What I do fully buy into from Irvine’s presentation is her social justice argument. Permitting financially/physically/geographically isolated individuals to take part in the learning process outside of the traditional face-to-face modality in order to overcome whichever barrier would otherwise be in their way cannot, in my view really be argued against, even if I do see it as a second-best option. Referring back to another of the presentation’s guiding questions: no, teacher preference does not outweight the right of learners to access education. As to the implications of this flexibility, which ought to be permitted at least on the basis of need, it would require rethinking or at least reconfirming anticipated pedagogical approaches with regard to their suitability to a multi-access modality.

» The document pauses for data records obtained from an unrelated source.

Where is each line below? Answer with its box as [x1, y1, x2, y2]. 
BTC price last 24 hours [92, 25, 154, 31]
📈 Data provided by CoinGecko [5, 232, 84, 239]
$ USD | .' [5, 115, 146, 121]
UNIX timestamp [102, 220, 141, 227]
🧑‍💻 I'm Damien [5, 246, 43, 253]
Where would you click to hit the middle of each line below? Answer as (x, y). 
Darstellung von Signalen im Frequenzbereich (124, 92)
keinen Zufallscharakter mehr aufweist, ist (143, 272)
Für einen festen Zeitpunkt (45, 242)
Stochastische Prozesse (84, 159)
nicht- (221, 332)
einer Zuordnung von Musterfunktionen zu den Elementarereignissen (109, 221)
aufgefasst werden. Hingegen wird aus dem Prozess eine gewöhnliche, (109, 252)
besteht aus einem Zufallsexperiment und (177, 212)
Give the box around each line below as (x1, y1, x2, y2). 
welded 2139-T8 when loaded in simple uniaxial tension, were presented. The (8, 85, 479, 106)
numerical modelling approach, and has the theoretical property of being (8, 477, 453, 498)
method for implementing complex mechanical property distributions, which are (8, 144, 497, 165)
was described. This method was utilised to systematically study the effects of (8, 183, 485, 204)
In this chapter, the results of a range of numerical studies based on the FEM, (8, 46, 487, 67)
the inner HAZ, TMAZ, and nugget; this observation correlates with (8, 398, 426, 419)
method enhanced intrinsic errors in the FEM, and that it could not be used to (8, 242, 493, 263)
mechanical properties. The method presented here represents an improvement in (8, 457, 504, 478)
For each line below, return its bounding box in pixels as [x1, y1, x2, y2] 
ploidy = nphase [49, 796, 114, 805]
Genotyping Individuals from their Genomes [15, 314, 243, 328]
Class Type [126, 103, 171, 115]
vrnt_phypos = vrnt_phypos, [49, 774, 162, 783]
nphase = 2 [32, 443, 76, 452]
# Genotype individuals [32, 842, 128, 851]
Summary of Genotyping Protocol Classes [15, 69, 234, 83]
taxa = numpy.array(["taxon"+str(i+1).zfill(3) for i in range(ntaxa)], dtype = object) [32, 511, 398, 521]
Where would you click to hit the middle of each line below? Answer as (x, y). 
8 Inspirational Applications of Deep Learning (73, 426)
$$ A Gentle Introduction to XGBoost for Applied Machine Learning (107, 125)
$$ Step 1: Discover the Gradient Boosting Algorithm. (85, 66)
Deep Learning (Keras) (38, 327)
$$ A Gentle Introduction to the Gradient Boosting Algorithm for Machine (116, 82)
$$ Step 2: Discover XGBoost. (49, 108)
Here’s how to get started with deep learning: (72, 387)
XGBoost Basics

The biggest question I have with regard to multi-access modality (hereafter referred to as MAM because I am sick of typing it out) is how well it would work in a secondary school setting. Irvine seemed to be discussing MAM with post-secondary education in mind. The tertiary education crowd in Canada are frequently taking courses that they have chosen because they are interested, and are likely to take the whole enterprise seriously because they (or mommy and daddy, not that I’m bitter about some people getting it paid for by others) are hemorrhaging money and amassing a pile of debt for the privilege of attending. One is reluctant to speculate what some highschoolers might spend class time doing if they are skyping/bluejeansing/whatevering into class from home, when skipping , phone addiction, and vaping in class are already problems. Barring an unimaginable revolution in social attitudes and practices, I am very skeptical about the merits of MAM for secondary students, barring the accessibility exception. Is this a cynical way of thinking? Yes.

As a final thought, one point that really stuck with me: learning space design is the key to learning. An apt enough summary of the theme at the core of this presentation, and one with which I wholeheartedly agree. Environment isn’t just about attitude, it’s also about physical space.